// Analyzes and optimizes SQL queries for better performance, including index design and query rewriting. Trigger keywords: sql, query optimization, slow query, index, explain, performance, database tuning.
| name | sql-optimization |
| description | Analyzes and optimizes SQL queries for better performance, including index design and query rewriting. Trigger keywords: sql, query optimization, slow query, index, explain, performance, database tuning. |
This skill focuses on analyzing and optimizing SQL queries for improved performance.

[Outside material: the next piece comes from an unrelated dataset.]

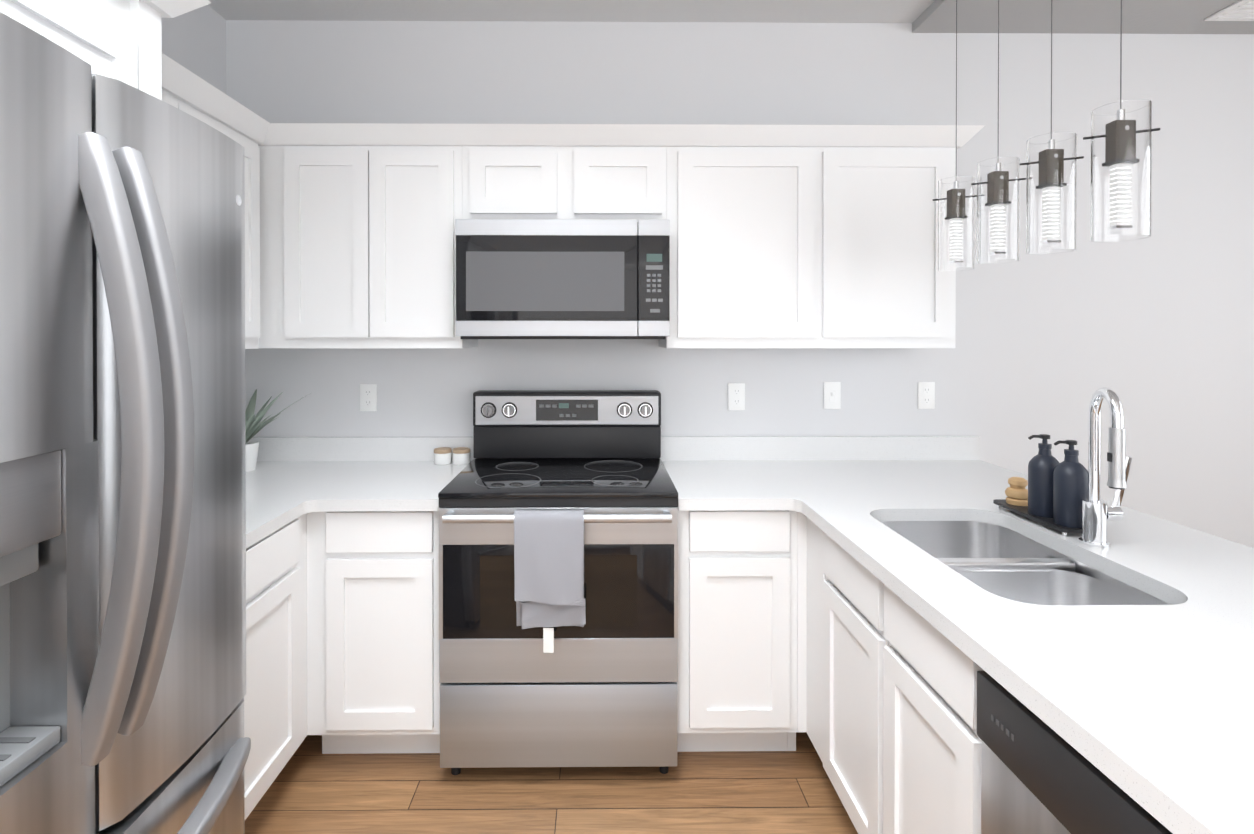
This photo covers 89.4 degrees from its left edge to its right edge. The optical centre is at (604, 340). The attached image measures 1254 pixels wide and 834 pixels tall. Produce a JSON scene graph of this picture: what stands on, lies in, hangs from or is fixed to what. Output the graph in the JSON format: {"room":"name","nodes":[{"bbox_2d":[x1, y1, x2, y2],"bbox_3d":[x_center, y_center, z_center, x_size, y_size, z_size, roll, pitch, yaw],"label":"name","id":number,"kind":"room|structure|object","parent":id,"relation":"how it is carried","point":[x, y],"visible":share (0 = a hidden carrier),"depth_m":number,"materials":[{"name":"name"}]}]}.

It covers query analysis, index optimization, execution plan interpretation, and query rewriting strategies.
-- Original slow query
SELECT o.*, c.name, c.email
FROM orders o, customers c
WHERE o.customer_id = c.id
AND o.status = 'pending'
AND o.created_at > '2024-01-01'
ORDER BY o.created_at DESC;
-- Step 1: Analyze with EXPLAIN ANALYZE
EXPLAIN (ANALYZE, BUFFERS, FORMAT TEXT)
SELECT o.*, c.name, c.email
FROM orders o, customers c
WHERE o.customer_id = c.id
AND o.status = 'pending'
AND o.created_at > '2024-01-01'
ORDER BY o.created_at DESC;
-- Output analysis:
-- Seq Scan on orders (cost=0.00..15420.00 rows=50000)

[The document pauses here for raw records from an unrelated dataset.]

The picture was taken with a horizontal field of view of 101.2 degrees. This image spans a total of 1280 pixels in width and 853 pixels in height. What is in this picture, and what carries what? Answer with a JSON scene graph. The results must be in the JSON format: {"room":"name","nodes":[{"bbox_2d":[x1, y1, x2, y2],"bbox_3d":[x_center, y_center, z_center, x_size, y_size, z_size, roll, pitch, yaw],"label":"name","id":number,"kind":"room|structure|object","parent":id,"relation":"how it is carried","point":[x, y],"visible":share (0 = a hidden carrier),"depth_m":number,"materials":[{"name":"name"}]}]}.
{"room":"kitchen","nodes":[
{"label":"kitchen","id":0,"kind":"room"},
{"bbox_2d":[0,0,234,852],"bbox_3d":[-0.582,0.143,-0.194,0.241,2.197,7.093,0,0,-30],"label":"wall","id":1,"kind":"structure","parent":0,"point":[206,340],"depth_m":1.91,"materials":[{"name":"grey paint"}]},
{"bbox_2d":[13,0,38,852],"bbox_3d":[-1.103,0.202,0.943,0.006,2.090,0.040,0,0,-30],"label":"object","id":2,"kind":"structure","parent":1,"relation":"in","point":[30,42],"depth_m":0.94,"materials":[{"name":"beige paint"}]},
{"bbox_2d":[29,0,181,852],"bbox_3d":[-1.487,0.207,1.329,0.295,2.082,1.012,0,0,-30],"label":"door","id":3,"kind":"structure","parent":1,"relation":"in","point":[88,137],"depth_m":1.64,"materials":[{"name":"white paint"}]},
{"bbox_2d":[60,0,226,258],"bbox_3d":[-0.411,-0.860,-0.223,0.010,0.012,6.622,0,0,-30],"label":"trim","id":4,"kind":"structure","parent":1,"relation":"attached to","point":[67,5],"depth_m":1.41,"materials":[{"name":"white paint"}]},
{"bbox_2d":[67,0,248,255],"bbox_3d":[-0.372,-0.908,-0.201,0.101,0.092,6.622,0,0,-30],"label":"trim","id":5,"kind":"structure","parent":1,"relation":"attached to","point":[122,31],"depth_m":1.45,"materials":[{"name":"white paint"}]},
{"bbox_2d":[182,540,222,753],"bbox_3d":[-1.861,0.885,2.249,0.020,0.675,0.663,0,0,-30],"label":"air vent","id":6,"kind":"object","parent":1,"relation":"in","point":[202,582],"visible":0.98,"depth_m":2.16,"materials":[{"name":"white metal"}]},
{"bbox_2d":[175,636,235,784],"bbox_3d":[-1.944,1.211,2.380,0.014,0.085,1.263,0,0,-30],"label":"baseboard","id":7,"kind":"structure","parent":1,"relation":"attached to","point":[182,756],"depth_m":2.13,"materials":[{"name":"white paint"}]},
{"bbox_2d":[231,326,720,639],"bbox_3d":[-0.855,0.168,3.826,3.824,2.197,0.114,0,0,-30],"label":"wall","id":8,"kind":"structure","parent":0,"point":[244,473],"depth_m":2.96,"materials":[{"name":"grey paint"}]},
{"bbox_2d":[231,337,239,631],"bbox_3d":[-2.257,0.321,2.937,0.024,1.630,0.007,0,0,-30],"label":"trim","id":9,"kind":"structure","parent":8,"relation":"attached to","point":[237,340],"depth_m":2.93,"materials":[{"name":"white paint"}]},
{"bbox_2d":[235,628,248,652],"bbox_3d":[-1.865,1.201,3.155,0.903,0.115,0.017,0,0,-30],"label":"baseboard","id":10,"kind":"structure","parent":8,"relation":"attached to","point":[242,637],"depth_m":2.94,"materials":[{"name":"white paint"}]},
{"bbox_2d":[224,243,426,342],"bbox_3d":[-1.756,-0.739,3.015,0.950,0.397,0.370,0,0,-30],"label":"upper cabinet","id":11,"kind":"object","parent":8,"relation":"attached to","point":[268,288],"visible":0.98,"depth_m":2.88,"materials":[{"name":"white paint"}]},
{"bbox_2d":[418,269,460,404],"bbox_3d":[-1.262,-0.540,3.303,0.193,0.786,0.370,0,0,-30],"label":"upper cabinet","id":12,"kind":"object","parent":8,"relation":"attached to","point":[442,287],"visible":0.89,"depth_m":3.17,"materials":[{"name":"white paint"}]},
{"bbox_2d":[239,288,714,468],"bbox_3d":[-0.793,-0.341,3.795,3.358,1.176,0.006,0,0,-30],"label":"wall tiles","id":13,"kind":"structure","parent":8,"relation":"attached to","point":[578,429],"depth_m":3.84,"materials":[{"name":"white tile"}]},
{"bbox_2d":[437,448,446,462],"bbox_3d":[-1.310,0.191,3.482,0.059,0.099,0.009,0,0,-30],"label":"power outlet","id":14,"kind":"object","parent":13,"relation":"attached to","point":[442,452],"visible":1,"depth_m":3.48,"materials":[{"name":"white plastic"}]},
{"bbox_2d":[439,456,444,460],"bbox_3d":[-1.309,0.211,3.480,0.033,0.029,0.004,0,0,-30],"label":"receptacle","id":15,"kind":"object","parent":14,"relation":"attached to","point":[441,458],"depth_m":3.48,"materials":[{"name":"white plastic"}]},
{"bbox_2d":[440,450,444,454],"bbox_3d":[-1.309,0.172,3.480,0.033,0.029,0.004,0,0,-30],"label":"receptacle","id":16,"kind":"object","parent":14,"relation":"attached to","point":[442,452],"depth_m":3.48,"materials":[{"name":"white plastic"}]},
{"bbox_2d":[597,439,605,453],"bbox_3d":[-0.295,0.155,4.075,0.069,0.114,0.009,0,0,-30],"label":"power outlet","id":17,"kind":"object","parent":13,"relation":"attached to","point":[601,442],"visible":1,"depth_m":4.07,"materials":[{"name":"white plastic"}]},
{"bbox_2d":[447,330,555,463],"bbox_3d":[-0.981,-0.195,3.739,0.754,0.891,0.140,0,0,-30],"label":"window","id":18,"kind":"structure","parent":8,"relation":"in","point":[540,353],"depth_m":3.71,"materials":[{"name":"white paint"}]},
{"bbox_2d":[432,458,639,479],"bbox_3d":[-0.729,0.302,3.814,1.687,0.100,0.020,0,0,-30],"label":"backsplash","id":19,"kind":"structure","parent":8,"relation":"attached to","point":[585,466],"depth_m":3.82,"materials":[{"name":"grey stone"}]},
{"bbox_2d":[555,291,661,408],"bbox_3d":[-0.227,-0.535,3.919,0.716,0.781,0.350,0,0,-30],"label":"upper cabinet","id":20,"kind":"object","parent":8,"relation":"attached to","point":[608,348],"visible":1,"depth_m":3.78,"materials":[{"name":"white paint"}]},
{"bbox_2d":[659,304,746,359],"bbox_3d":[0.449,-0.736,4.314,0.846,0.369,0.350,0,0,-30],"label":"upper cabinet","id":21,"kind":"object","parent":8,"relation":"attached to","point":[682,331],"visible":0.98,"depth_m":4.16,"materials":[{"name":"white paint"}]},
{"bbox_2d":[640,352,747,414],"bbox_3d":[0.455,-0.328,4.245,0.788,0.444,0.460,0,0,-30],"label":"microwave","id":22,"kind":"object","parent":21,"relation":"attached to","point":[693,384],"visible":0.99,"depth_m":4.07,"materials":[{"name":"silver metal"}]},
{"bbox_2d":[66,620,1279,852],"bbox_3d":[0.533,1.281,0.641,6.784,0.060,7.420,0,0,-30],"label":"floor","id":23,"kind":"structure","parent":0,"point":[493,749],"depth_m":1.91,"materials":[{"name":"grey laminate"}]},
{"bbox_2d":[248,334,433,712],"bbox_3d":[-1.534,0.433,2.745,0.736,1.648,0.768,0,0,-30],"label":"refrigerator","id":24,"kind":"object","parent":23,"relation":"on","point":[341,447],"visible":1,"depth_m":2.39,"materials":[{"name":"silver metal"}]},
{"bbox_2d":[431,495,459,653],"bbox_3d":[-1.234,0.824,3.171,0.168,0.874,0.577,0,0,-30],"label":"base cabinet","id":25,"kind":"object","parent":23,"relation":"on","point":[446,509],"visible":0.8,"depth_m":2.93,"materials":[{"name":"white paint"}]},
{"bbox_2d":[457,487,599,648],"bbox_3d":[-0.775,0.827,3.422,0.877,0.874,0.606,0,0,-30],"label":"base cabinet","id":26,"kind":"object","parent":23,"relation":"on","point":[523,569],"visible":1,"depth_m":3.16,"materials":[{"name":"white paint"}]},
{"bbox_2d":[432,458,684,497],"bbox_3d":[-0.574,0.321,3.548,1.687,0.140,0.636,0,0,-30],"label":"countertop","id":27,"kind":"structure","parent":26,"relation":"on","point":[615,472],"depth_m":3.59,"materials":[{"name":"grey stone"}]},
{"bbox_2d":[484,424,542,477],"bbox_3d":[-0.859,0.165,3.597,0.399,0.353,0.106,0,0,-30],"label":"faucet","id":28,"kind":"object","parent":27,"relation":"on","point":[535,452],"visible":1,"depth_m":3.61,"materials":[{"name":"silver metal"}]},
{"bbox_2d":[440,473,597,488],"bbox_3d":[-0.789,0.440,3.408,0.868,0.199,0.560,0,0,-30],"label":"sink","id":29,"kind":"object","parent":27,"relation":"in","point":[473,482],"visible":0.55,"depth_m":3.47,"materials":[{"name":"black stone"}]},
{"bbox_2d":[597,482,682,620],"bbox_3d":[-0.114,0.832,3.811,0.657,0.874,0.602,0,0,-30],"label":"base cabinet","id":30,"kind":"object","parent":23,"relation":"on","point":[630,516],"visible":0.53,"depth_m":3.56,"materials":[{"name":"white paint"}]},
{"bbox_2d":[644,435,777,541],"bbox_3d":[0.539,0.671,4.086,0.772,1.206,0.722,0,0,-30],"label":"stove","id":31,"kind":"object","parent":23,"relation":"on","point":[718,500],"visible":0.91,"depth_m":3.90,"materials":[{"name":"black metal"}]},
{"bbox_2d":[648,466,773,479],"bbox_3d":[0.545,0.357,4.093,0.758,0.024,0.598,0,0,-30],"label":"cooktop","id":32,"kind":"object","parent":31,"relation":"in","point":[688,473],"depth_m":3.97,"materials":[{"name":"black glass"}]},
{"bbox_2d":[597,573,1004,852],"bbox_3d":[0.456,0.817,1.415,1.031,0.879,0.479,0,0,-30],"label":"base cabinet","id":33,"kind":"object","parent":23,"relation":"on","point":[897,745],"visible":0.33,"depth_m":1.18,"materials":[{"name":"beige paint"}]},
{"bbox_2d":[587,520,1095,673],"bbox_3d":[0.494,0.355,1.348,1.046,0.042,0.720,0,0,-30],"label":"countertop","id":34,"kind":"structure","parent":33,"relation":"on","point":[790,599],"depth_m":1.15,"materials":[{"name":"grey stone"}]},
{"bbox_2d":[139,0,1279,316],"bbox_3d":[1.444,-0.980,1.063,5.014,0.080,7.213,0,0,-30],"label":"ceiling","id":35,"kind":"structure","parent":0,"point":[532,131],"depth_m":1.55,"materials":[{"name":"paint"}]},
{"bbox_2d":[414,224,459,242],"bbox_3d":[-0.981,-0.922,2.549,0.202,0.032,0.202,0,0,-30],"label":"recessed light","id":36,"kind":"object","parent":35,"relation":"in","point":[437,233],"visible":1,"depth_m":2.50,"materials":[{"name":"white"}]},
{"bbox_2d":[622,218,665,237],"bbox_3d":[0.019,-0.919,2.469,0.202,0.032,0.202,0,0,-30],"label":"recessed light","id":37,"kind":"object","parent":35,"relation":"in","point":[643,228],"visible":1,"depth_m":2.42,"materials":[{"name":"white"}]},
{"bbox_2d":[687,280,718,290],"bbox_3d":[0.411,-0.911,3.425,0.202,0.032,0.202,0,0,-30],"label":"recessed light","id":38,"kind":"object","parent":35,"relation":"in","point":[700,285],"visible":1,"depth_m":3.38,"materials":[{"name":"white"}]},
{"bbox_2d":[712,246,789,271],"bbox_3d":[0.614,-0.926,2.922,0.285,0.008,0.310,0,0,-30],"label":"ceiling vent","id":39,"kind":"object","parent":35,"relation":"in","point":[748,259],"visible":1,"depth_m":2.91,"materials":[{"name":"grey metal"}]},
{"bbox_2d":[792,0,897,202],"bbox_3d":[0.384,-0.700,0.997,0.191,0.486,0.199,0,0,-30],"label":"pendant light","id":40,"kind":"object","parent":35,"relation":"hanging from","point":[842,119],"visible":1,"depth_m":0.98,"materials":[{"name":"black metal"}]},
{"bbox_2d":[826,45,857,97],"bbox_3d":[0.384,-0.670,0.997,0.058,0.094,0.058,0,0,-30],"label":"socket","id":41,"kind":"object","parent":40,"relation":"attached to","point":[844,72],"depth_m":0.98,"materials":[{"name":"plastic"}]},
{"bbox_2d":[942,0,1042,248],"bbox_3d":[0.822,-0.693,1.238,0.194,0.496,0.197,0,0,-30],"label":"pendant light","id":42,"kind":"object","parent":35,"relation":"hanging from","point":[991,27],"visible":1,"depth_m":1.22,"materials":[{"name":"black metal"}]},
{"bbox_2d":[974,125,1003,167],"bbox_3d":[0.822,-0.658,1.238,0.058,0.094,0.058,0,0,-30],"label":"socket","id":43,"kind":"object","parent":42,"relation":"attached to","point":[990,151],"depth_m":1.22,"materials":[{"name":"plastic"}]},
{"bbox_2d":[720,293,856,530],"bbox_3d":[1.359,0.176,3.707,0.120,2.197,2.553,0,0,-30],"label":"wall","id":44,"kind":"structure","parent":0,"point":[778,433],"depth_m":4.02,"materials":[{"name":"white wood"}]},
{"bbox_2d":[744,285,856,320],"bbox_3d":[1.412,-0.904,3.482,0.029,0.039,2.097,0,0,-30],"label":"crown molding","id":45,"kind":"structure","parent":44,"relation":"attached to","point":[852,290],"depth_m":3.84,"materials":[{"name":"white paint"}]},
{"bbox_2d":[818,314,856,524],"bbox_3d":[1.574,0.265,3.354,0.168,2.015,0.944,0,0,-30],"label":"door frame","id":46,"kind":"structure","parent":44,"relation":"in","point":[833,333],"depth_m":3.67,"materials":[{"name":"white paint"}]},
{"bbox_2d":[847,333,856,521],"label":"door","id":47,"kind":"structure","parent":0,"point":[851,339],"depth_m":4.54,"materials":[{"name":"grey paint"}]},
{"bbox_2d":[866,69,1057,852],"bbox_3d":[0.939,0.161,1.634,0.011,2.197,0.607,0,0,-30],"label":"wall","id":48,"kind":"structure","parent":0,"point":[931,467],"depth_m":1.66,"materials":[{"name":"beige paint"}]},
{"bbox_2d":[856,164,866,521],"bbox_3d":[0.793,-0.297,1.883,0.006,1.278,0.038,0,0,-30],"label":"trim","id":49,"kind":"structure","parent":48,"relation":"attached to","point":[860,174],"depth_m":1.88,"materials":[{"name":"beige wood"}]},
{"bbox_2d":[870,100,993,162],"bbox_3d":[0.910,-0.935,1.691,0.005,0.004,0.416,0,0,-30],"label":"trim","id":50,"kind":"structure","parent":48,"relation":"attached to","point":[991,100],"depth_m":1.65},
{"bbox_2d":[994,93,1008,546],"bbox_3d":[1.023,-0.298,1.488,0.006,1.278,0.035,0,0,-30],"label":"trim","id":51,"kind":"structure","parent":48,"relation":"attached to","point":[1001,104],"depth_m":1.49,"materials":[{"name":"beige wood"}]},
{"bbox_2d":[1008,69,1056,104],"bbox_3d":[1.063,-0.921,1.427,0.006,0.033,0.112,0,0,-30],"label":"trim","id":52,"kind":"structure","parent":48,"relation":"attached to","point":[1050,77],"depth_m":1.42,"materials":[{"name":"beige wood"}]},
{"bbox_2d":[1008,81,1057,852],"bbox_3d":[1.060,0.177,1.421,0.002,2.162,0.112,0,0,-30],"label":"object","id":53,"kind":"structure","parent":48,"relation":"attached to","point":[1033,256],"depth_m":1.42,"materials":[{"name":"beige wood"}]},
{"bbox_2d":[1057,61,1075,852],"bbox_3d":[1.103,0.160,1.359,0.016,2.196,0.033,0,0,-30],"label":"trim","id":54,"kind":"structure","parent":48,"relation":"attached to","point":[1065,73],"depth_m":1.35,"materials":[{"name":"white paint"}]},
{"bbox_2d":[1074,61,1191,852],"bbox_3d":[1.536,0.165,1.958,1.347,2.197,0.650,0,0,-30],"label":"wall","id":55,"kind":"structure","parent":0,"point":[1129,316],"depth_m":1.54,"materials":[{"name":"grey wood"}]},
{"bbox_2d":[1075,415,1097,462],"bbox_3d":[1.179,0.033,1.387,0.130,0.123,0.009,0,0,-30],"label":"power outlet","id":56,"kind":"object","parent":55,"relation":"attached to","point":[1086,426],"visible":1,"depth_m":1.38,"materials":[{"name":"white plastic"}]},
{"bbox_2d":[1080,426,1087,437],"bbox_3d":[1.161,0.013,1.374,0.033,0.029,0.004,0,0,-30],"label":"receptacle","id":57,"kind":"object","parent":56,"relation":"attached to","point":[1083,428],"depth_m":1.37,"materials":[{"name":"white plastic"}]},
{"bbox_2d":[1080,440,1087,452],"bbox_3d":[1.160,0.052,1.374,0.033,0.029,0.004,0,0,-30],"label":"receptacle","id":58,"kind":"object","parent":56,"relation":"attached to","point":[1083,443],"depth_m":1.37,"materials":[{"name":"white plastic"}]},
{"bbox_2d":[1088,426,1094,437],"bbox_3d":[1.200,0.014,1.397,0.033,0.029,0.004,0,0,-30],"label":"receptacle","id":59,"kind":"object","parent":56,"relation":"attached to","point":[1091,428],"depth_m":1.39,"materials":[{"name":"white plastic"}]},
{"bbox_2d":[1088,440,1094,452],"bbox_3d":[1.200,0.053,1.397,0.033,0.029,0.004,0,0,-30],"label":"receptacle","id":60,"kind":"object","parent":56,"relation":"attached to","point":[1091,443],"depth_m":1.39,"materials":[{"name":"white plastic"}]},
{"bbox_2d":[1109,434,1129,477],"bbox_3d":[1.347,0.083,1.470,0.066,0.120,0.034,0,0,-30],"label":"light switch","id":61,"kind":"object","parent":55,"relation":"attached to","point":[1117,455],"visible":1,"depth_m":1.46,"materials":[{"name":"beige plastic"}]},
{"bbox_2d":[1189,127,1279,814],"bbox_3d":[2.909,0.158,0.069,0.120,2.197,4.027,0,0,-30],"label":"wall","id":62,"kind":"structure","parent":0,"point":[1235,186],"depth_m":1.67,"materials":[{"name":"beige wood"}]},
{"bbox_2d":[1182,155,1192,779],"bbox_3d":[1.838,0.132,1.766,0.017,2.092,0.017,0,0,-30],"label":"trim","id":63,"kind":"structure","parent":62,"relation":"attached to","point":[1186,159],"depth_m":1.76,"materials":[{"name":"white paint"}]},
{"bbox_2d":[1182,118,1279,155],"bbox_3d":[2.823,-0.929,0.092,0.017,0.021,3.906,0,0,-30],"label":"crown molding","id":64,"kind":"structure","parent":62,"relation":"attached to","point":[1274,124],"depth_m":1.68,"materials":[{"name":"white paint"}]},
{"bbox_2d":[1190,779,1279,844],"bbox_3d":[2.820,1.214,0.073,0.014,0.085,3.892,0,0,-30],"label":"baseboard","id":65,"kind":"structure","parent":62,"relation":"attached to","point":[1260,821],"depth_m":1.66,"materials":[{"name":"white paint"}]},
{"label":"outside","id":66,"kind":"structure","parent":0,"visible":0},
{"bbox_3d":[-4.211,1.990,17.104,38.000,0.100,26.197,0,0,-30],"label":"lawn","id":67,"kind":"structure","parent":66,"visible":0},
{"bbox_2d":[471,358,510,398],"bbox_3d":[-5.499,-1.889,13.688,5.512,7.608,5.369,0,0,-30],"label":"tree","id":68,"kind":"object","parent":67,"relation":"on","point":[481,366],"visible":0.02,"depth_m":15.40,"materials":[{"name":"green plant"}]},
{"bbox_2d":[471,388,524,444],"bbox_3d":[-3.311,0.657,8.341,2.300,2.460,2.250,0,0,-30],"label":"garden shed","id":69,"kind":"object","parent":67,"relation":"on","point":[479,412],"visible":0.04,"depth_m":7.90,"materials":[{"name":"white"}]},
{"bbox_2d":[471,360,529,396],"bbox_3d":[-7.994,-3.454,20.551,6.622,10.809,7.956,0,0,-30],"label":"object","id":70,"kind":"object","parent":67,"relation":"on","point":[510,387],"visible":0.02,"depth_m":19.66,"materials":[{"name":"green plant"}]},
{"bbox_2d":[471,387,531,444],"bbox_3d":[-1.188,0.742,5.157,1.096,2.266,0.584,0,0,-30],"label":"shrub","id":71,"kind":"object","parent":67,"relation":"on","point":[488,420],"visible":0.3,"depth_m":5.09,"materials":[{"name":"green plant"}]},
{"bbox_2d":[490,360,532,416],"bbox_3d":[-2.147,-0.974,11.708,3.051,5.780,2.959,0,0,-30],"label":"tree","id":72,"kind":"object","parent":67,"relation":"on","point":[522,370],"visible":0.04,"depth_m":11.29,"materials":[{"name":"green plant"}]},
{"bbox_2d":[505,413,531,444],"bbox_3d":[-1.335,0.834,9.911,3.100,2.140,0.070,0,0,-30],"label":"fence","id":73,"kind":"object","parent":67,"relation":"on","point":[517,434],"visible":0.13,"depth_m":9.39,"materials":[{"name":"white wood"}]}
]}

-- Filter: (status = 'pending' AND created_at > '2024-01-01')
-- Rows Removed by Filter: 450000
-- Problem: Sequential scan on large table!
-- Step 2: Create composite index
CREATE INDEX idx_orders_status_created
ON orders(status, created_at DESC)
WHERE status IN ('pending', 'processing');
-- Step 3: Rewrite with explicit JOIN
SELECT o.id, o.total, o.created_at, c.name, c.email
FROM orders o
INNER JOIN customers c ON o.customer_id = c.id
WHERE o.status = 'pending'
AND o.created_at > '2024-01-01'
ORDER BY o.created_at DESC
LIMIT 100;
-- After optimization:
-- Index Scan using idx_orders_status_created (cost=0.42..125.50 rows=100)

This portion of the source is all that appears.